To judge from the statements of the religious non-profits, their lawyers, and their supporters, the supplementary briefs filed in Zubik v. Burwell two days ago represent a great victory over the Affordable Care Act’s contraception mandate. But they’re blowing smoke. In fact, they’ve surrendered on the crucial issue.

That issue is whether it violates the non-profits’ religious liberty for the government to compel their insurance companies to provide free coverage for contraceptive services mandated by the ACA. If the Supreme Court were to find that it does, then the government would effectively be precluded from ensuring that the non-profits’ female employees receive the coverage.


In January, the non-profits told the court that such was the case: “Petitioners object to hiring or maintaining a relationship with any insurance company that is authorized, obligated, or incentivized to deliver the objectionable coverage to Petitioners’ own employees or students in connection with Petitioners’ own health plans, regardless of how that authority, obligation, or incentive is ‘triggered.'”

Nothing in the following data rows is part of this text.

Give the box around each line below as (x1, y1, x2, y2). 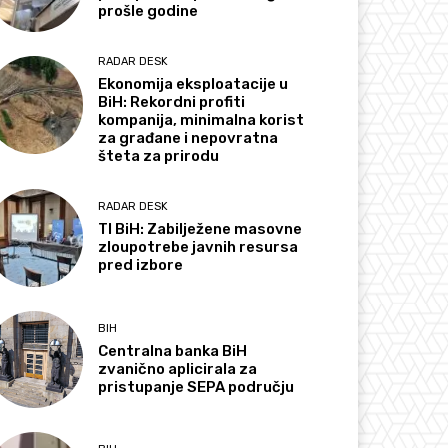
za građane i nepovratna (98, 129, 279, 148)
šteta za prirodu (98, 147, 220, 166)
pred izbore (98, 256, 184, 275)
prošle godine (98, 2, 199, 21)
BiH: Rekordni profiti (98, 93, 246, 112)
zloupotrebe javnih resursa (98, 238, 299, 257)
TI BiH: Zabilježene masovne (98, 220, 303, 239)
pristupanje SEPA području (98, 377, 295, 396)
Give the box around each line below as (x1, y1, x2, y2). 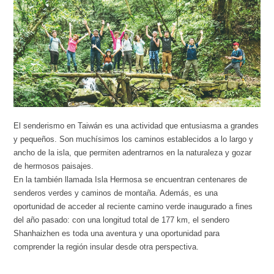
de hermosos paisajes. (13, 161, 94, 171)
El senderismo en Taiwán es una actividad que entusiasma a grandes (13, 121, 259, 131)
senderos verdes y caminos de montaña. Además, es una (13, 188, 218, 198)
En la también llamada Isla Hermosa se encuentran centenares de (13, 175, 248, 185)
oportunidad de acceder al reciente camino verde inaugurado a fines (13, 202, 253, 212)
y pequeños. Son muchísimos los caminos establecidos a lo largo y (13, 135, 254, 144)
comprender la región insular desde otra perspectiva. (13, 242, 199, 252)
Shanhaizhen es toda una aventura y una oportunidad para (13, 229, 220, 239)
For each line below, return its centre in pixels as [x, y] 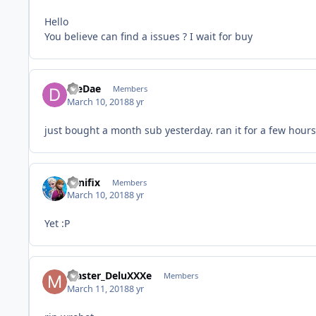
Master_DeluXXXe [110, 276]
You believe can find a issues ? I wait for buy [150, 36]
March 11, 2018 [98, 288]
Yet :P [57, 224]
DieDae [84, 89]
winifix [84, 182]
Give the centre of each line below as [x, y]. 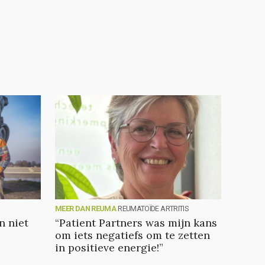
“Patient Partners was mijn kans [136, 223]
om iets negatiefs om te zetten [132, 235]
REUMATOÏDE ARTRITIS [153, 209]
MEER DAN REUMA [86, 209]
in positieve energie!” [109, 248]
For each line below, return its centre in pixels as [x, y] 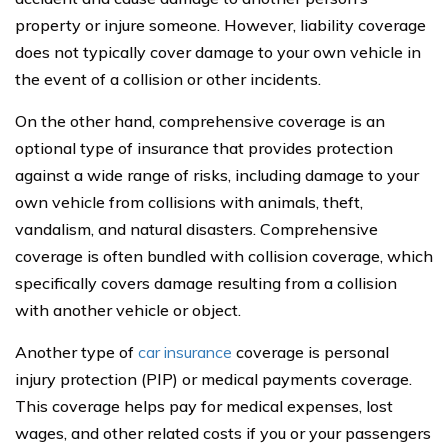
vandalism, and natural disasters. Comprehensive [196, 229]
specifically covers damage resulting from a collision [206, 283]
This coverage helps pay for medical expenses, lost [204, 406]
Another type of [76, 352]
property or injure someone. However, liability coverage [220, 25]
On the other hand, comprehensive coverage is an [200, 121]
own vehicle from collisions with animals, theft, [189, 202]
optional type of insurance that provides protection [204, 148]
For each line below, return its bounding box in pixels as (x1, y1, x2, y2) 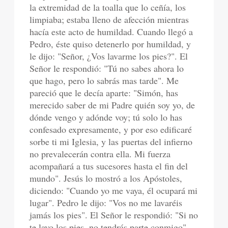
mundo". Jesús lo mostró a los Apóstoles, (30, 172, 183, 184)
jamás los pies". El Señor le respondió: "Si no (30, 209, 198, 221)
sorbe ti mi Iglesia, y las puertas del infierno (30, 135, 193, 148)
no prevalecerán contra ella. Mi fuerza (30, 148, 171, 160)
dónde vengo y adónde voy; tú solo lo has (30, 111, 183, 123)
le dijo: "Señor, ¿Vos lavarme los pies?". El (30, 50, 188, 62)
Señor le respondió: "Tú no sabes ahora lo (30, 62, 184, 74)
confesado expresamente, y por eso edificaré (30, 123, 192, 135)
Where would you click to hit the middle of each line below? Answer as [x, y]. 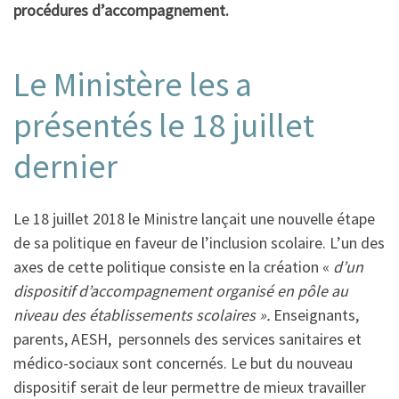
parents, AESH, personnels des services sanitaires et [187, 339]
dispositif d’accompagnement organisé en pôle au [181, 291]
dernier [65, 166]
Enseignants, [316, 315]
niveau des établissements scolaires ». [143, 315]
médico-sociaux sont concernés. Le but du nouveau [183, 363]
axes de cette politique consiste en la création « [173, 267]
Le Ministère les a [133, 84]
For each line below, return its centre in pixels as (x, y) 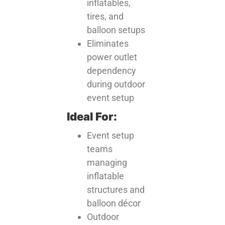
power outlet (112, 57)
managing (107, 162)
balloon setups (116, 30)
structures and (116, 190)
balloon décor (114, 203)
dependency (112, 71)
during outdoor (116, 84)
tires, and (105, 16)
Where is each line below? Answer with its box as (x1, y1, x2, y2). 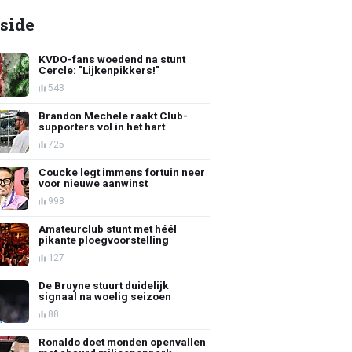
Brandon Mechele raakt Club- (38, 108, 189, 122)
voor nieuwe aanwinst (38, 176, 148, 189)
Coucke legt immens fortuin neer (38, 165, 206, 178)
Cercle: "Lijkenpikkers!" (38, 63, 160, 76)
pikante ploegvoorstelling (38, 233, 170, 246)
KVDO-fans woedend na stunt (38, 52, 186, 65)
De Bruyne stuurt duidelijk (38, 278, 170, 291)
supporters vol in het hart (38, 119, 166, 133)
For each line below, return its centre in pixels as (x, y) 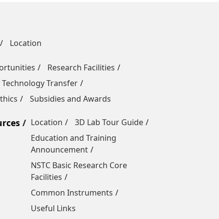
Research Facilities (81, 68)
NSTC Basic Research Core (79, 165)
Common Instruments (72, 193)
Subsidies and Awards (70, 99)
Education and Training (74, 138)
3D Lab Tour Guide (109, 122)
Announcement (59, 150)
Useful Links (53, 208)
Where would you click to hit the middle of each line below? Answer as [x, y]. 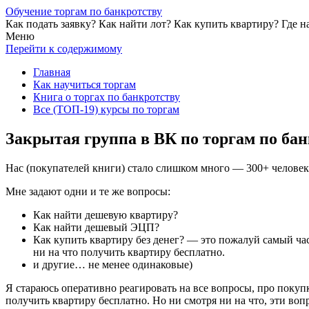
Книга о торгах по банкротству [107, 97]
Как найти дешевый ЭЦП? [96, 227]
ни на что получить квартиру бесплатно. [129, 252]
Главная [52, 72]
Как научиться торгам [84, 84]
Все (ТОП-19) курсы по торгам [106, 109]
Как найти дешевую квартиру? [106, 215]
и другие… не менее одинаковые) [113, 264]
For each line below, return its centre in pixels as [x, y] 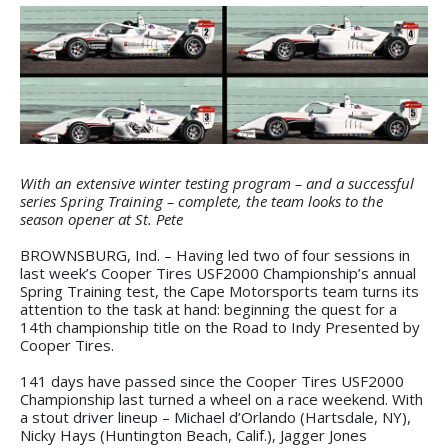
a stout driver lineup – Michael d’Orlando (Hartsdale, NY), [215, 416]
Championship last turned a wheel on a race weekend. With [221, 398]
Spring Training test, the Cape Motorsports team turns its [219, 290]
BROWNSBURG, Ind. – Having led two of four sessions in [215, 254]
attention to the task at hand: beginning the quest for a [208, 308]
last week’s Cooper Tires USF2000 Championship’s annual [218, 272]
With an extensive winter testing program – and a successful [217, 182]
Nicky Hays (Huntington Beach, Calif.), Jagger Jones [193, 434]
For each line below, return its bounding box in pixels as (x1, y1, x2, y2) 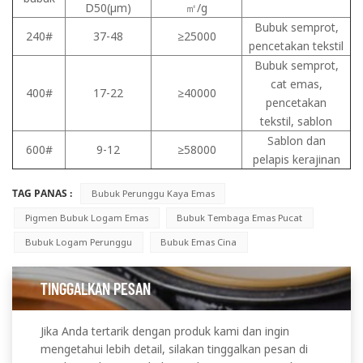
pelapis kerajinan (252, 151, 340, 167)
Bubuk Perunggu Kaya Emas (91, 186, 215, 199)
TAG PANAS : (12, 186, 75, 200)
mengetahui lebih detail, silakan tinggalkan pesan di (41, 340, 308, 357)
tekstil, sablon (260, 113, 332, 129)
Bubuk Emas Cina (160, 235, 237, 248)
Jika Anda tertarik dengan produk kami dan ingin (41, 322, 289, 339)
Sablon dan (267, 132, 326, 148)
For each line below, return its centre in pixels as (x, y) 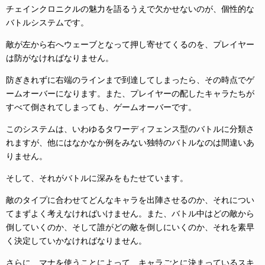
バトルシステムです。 (47, 22)
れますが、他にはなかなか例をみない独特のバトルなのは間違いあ (130, 143)
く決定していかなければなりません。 (76, 241)
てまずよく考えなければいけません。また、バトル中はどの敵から (130, 214)
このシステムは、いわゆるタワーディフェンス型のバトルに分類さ (130, 129)
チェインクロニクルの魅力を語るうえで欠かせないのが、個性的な (130, 9)
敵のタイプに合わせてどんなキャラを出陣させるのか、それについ (130, 200)
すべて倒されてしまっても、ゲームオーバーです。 (101, 107)
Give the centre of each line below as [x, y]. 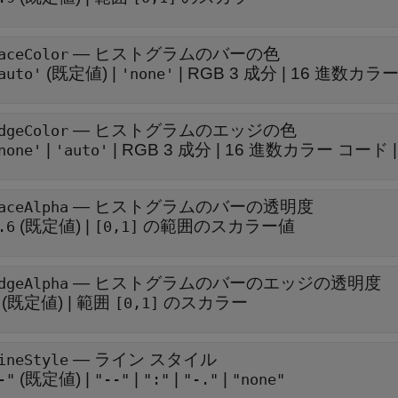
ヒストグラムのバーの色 [187, 54]
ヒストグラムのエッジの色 [195, 130]
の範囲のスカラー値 [217, 226]
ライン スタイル [155, 359]
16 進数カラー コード [306, 150]
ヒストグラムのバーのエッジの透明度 [238, 283]
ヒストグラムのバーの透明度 [204, 207]
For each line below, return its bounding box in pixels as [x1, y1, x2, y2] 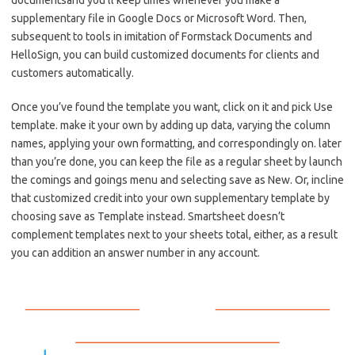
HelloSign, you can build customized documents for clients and [11, 48, 319, 62]
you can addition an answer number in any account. [11, 246, 260, 260]
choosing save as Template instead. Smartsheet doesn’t [11, 210, 284, 223]
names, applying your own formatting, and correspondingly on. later [11, 137, 342, 151]
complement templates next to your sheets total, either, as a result [11, 228, 338, 242]
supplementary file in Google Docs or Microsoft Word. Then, [11, 12, 307, 25]
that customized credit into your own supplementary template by [11, 192, 330, 205]
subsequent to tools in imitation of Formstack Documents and [11, 30, 312, 44]
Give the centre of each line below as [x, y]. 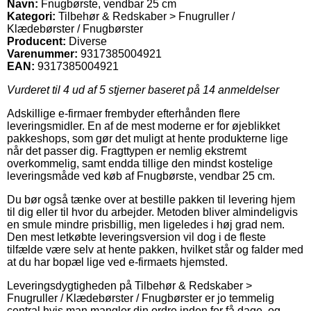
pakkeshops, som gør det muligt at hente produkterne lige [148, 138]
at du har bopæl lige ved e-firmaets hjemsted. [117, 262]
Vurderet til [35, 90]
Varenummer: [42, 53]
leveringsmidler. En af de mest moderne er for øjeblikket [143, 126]
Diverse [88, 41]
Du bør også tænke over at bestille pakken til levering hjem [151, 199]
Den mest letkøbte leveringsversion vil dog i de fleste [136, 237]
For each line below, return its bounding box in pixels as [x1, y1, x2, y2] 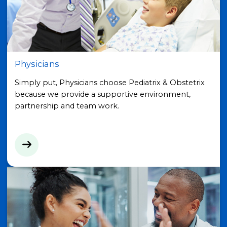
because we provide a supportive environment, [14, 89, 191, 99]
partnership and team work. [14, 101, 119, 110]
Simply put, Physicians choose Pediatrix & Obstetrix [14, 78, 205, 87]
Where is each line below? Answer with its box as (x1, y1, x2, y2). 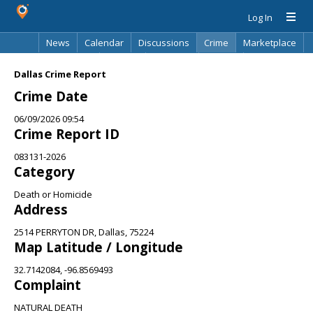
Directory (153, 56, 191, 68)
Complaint (14, 276, 81, 293)
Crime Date (14, 87, 88, 105)
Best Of (107, 56, 138, 68)
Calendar (85, 36, 124, 49)
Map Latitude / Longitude (14, 238, 183, 256)
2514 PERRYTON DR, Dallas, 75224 (14, 226, 154, 238)
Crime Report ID (14, 125, 119, 143)
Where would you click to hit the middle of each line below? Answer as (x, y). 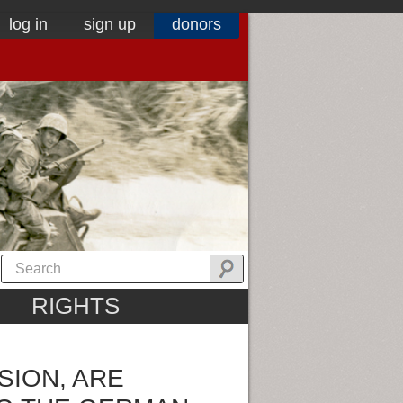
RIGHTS (75, 306)
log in (28, 24)
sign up (110, 24)
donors (197, 24)
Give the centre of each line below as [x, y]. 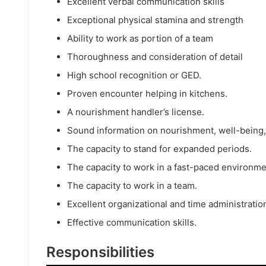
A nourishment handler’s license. [136, 112]
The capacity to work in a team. [132, 185]
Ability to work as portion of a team [140, 38]
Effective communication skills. [132, 222]
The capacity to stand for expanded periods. [159, 148]
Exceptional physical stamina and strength [155, 20]
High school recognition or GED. [134, 75]
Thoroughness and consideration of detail [155, 56]
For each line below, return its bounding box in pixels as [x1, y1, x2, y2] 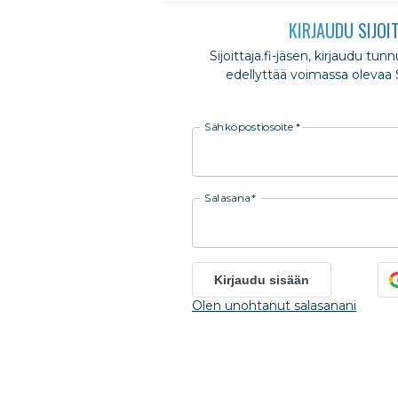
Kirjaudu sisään [214, 272, 309, 287]
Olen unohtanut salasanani [192, 297, 356, 314]
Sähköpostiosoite [204, 120, 295, 133]
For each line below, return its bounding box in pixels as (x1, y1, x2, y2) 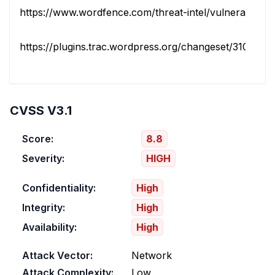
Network (131, 249, 172, 261)
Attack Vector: (22, 249, 93, 261)
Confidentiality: (22, 182, 96, 194)
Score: (22, 133, 53, 145)
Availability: (22, 221, 77, 233)
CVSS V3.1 (10, 103, 72, 118)
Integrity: (22, 201, 65, 214)
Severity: (22, 152, 64, 165)
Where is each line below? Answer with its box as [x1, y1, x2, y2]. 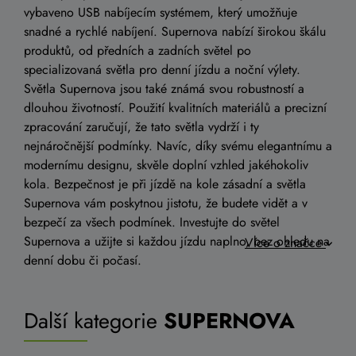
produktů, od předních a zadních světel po [24, 41, 251, 60]
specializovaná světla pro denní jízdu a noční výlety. [24, 60, 300, 79]
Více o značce [245, 234, 326, 252]
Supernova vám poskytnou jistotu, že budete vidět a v [24, 194, 308, 212]
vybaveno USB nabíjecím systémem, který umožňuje [24, 3, 297, 21]
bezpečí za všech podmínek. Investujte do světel [24, 213, 280, 231]
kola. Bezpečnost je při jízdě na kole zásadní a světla [24, 175, 306, 193]
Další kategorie [24, 305, 157, 336]
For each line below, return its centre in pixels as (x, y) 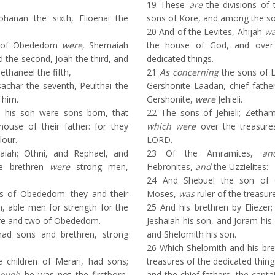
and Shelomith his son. (192, 234)
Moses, (163, 194)
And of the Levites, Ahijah (211, 32)
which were (172, 126)
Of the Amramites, (209, 153)
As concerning (189, 72)
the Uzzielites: (240, 167)
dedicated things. (180, 59)
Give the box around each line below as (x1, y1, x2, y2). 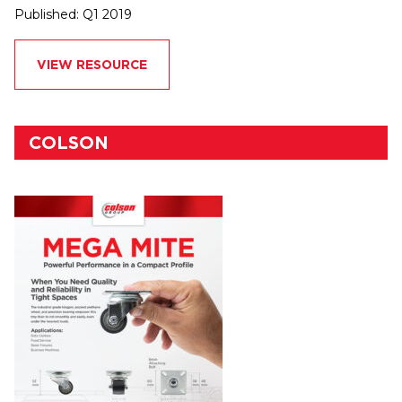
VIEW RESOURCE (37, 57, 147, 73)
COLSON (29, 132, 109, 153)
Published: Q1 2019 (14, 6, 132, 23)
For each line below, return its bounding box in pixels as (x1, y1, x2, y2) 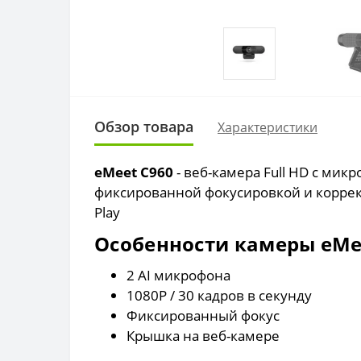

At the oral argument in March, this position was reiterated by the non-profits’ lawyers. Ways in which contraceptive coverage could be provided without the objectionable triggering were listed by attorney Paul Clement as “through the [ACA] Exchanges, through Title X, through an Aetna uber-policy where everybody gets their contraceptives.” Not, that is, via whichever insurance company the non-profit happens to have engaged.

What followed was the court’s request for supplementary briefs to answer two questions:

The parties are directed to file supplemental briefs that address whether and how contraceptive coverage may be obtained by petitioners’ employees through petitioners’ insurance companies, but in a way that does not require any involvement of petitioners beyond their own decision to provide health insurance without contraceptive coverage to their employees.

Petitioners with insured plans are currently required to submit a form either to their insurer or to the Federal Government (naming petitioners’ insurance company), stating that petitioners object on religious grounds to providing contraceptive coverage. The parties are directed to address whether contraceptive coverage could be provided to petitioners’ employees, through petitioners’ insurance companies, without any such notice from petitioners.

And what was the response of the non-profits’ in their supplementary brief? Here’s the critical paragraph.

In sum, there is no need to demand any separate certification or notice from the petitioner in order to effectuate a scheme in which any of the petitioner’s employees who want contraceptive coverage can get it from the same insurance company with which the petitioner contracts. The government can obligate, incentivize, or contract with the insurance company to offer separate contraceptive coverage to employees who do not receive any coverage from their employer without any involvement by the petitioner “beyond [its] own decision to provide health insurance without contraceptive coverage to [its] employees.”

In other words, so far as the non-profits are concerned, it’s now OK to require the insurance companies they contract with to cover the contraceptive services. Their January objection “to hiring or maintaining a relationship with any insurance company that is authorized, obligated or incentivized to deliver the objectionable coverage” is null and void.

Stanford law professor Michael McConnell, a former federal appeals judge who has been one of the non-profits’ staunchest supporters, blew the smoke this way: “In truth, the conflict is over whether the petitioners can be forced to file forms that the government deems to be authorizations to use their health plan as the infrastructure for the provision of contraceptive coverage. Now, the Court has asked a logical question: Why is it necessary for the petitioners to sign such a thing?”

Indeed, the court will have to decide precisely how petitioners (the non-profits) will give their notification. That question, the court’s second, remains to be answered. But on the crucial first question — whether the insurance companies can be required to provide the contraceptive coverage, the non-profits now concede that they can. That’s the surrender.